Multi-camera tracking

Multi-Camera Tracking (MCT) is a crucial technology in an envisioned smart city which aims to track multiple people through a network of cameras. MCT is composed of three parts: Detection, Single-Camera Tracking(SCT), and data association. Generally, the inference of deep learning network relies on a strong server with unlimited computing power and memory space. Yet considering the tremendous amount of data collected by multiple cameras in a surveillance system, it is not practical to transmit all the video data to the central server due to the limited transmission bandwidth. Instead of streaming all the information to a central server, a better approach is to deploy the system on an edge device and convey the high-level information of interest to the server for further analysis. In that case, the limited computational resources on mobile devices are what we need to take into consideration.

We proposed the multi-camera tracking system on a real-world hardware with an efficient framework to demonstrate the viability on edge devices

Person re-identification

While MCT is a notoriously difficult problem to solve, a popular research topic has derived from the final step of the matching scheme, person re-identification (re-ID), which address the problem of recognizing people across cameras with visual appearance. Although person re-ID has received great improvement due to the rise of the Convolution Neural Network (CNN) with the supervised learning methods, the task of unsupervised cross-domain re-ID is still challenging owing to the lack of labelled data in the target domain.

We propose an unsupervised learning scheme of Hard Samples Rectification (HSR) for person re-ID which resolves the weakness of original clustering-based methods being vulnerable to the hard positive and negative samples in the dataset.

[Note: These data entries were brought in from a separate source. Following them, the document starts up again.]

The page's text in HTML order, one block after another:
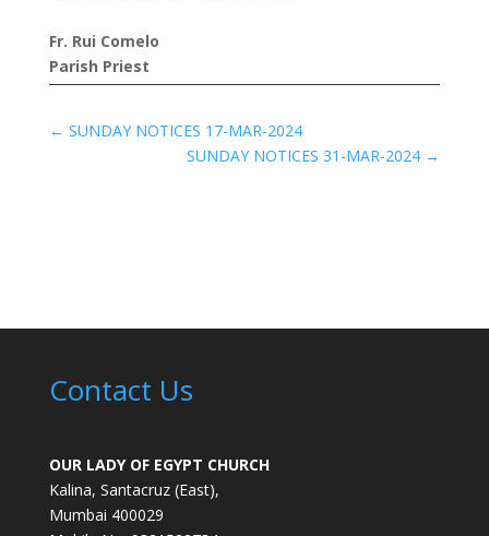
Fr. Rui Comelo
Parish Priest
← SUNDAY NOTICES 17-MAR-2024
SUNDAY NOTICES 31-MAR-2024 →
Contact Us
OUR LADY OF EGYPT CHURCH
Kalina, Santacruz (East),
Mumbai 400029
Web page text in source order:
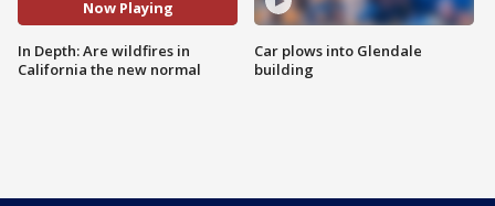
Now Playing
In Depth: Are wildfires in
California the new normal
Car plows into Glendale
building
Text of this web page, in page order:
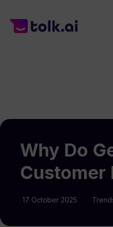
Why Do
Customer
17 October 2025
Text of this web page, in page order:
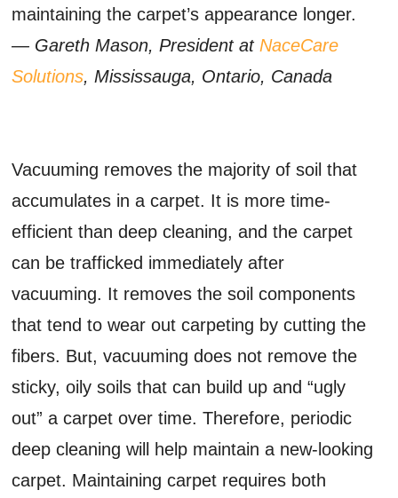
maintaining the carpet’s appearance longer.
— Gareth Mason, President at NaceCare
Solutions, Mississauga, Ontario, Canada
Vacuuming removes the majority of soil that
accumulates in a carpet. It is more time-
efficient than deep cleaning, and the carpet
can be trafficked immediately after
vacuuming. It removes the soil components
that tend to wear out carpeting by cutting the
fibers. But, vacuuming does not remove the
sticky, oily soils that can build up and “ugly
out” a carpet over time. Therefore, periodic
deep cleaning will help maintain a new-looking
carpet. Maintaining carpet requires both
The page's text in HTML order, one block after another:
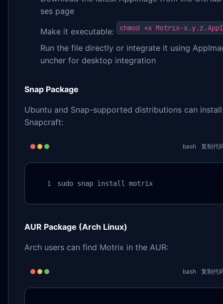
ses page
Make it executable: chmod +x Motrix-
Run the file directly or integrate it using
uncher for desktop integration
Snap Package
Ubuntu and Snap-supported distributions can
Snapcraft:
bash 复制代
sudo snap install motrix
AUR Package (Arch Linux)
Arch users can find Motrix in the AUR:
bash 复制代
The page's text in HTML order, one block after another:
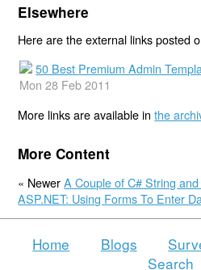
Elsewhere
Here are the external links posted
50 Best Premium Admin
Mon 28 Feb 2011
More links are available inthe
More Content
« NewerA Couple of C# String
ASP.NET: Using Forms To Enter
Home Blogs
Search
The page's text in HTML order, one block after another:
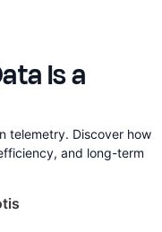
Is a
telemetry. Discover how
and long-term
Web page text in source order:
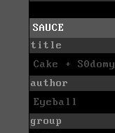
SAUCE
title
Cake + S0domy
author
Eyeball
group
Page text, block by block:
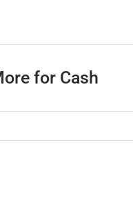
for Cash
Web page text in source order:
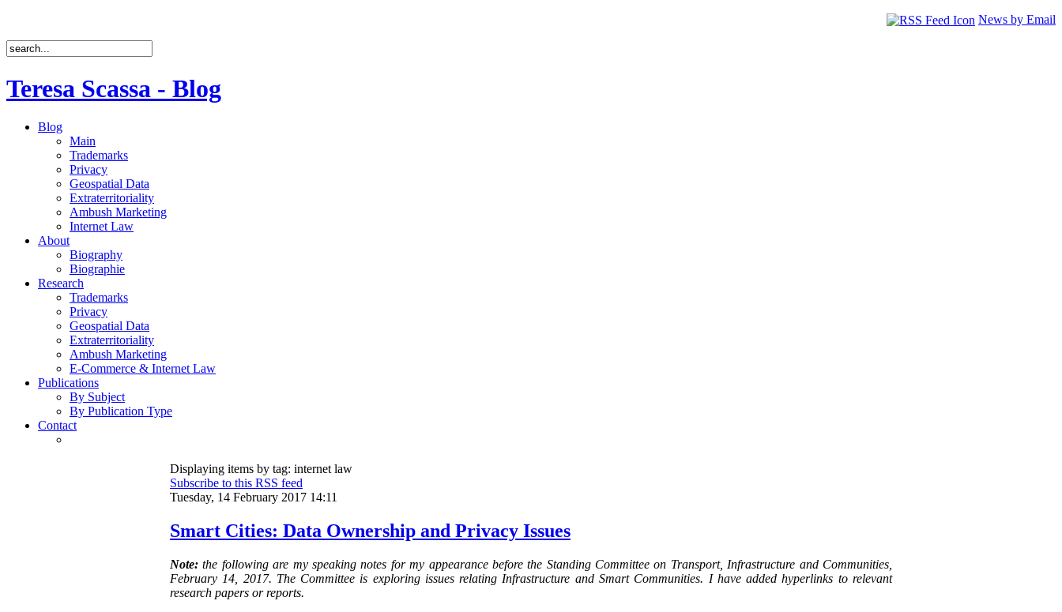
News by Email
Teresa Scassa - Blog
Blog
Main
Trademarks
Privacy
Geospatial Data
Extraterritoriality
Ambush Marketing
Internet Law
About
Biography
Biographie
Research
Trademarks
Privacy
Geospatial Data
Extraterritoriality
Ambush Marketing
E-Commerce & Internet Law
Publications
By Subject
By Publication Type
Contact
Displaying items by tag: internet law
Subscribe to this RSS feed
Tuesday, 14 February 2017 14:11
Smart Cities: Data Ownership and Privacy Issues
Note:the following are my speaking notes for my appearance before the Standing Committee on Transport, Infrastructure and Communities,
February 14, 2017. The Committee is exploring issues relating Infrastructure and Smart Communities. I have added hyperlinks to relevant
research papers or reports.
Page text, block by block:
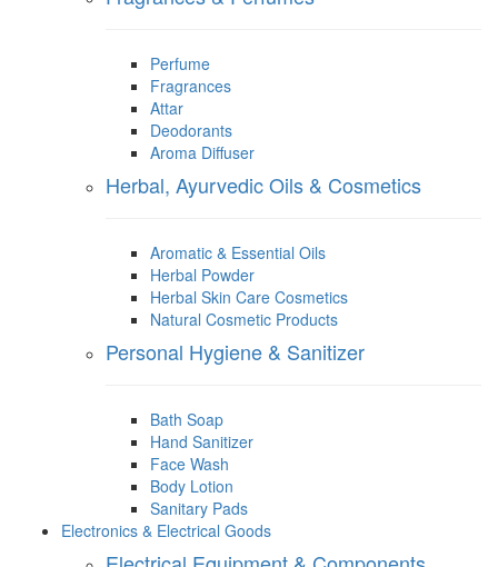
Perfume
Fragrances
Attar
Deodorants
Aroma Diffuser
Herbal, Ayurvedic Oils & Cosmetics
Aromatic & Essential Oils
Herbal Powder
Herbal Skin Care Cosmetics
Natural Cosmetic Products
Personal Hygiene & Sanitizer
Bath Soap
Hand Sanitizer
Face Wash
Body Lotion
Sanitary Pads
Electronics & Electrical Goods
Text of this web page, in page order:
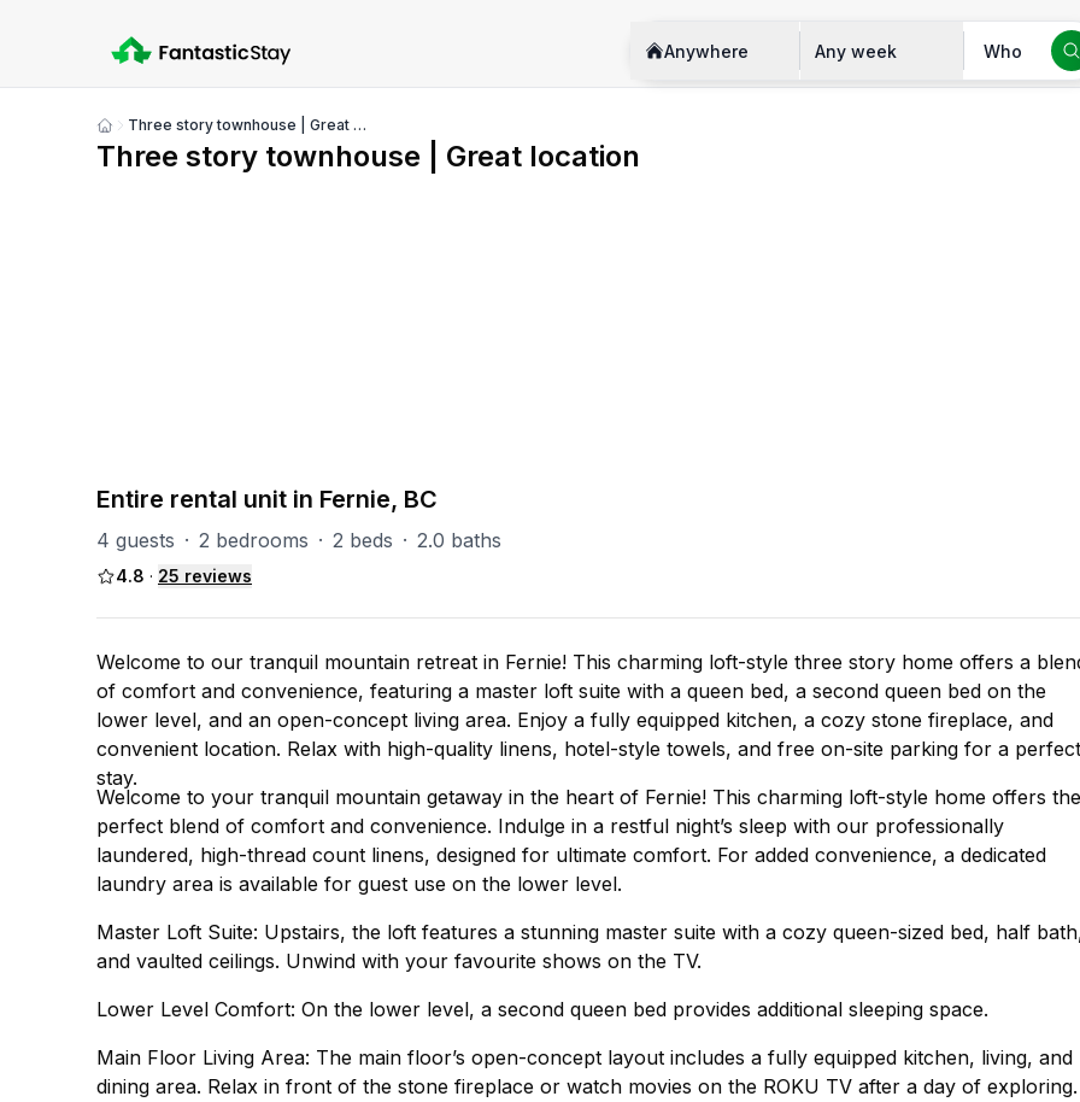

We propose a dual-faceted learning scheme of Hard Samples Rectification (HSR) which contains two components in the dual aspects:
1) an inter-camera mining technique (ICM) which utilizes the feature distribution and the camera ID information to resolve the shortcomings in the original clustering results caused by the hard positive pairs.
2) a part-based homogeneity technique (PBH) to split the possible hard negative pairs within a cluster into different groups by their features of local parts.

Proposed Method

Initially, the feature extractor is pretrained on the source dataset. For each iteration after clustering, we first rectify the hard negative pairs in the imperfect clusters with our part-based homogeneity technique (PBH) by splitting and regrouping the samples. The new refined pseudo label is then employed as the supervised information to fine-tune the model along with the cross-entropy loss and triplet loss. In the other aspect, we apply inter-camera mining technique (ICM) as a complement of clustering results by pulling close the possible hard positive pairs which are mutually top-$K$ closest to the anchor image and at the same time captured in different camera views.

Inter-camera mining

For each anchor image in the training procedure, we will mine the mutually top-K images closest to it in the feature space but with different camera views to form the possible hard positive pairs. To ensure the robustness and correctness of our inter-camera mining, an additional K mutually best-buddies pairs technique is applied.

Part-based homogeneity

We extract local features of upper part and lower part for each sample in the imperfect cluster and apply K-means clustering on the local features respectively to obtain two kinds of part-based labels. With the two temporary local labels, the cluster is then split into at most four different groups according to the look-up table.



System overview

The original framework of MCT system implementation is composed of four operators: Detector, Tracker, Extractor, and Matcher. The layout of the pipeline system requires memory buffers to store transmitted frames between every operator. Once the buffer has reached the maximum amount of storage, the operator would discard the redundant frames and degrade the performance of MCT by generating a considerable amount of false negatives in detection.

Proposed framework

We propose an effective framework by switching the order of Extractor and Tracker in the pipeline to make use of the lacking computing power. Detector only runs at predefined intervals while leaving the rest unprocessed to the next operator. We place Extractor after Detector so that the latter only extract features of a few frames on which Detector has run detection. Tracker would bridge the broken trajectories with Kalman Filter tracker and, at the same time, preserve the features of each track. Since there only exists a subtle difference between the person captured within a relatively short time, extracting features from sampled frames of a track is an acceptable approach to maintain the operating speed of the system. The Matcher would link up the corresponding tracks and assign identities based on the Euclidean distance between each feature.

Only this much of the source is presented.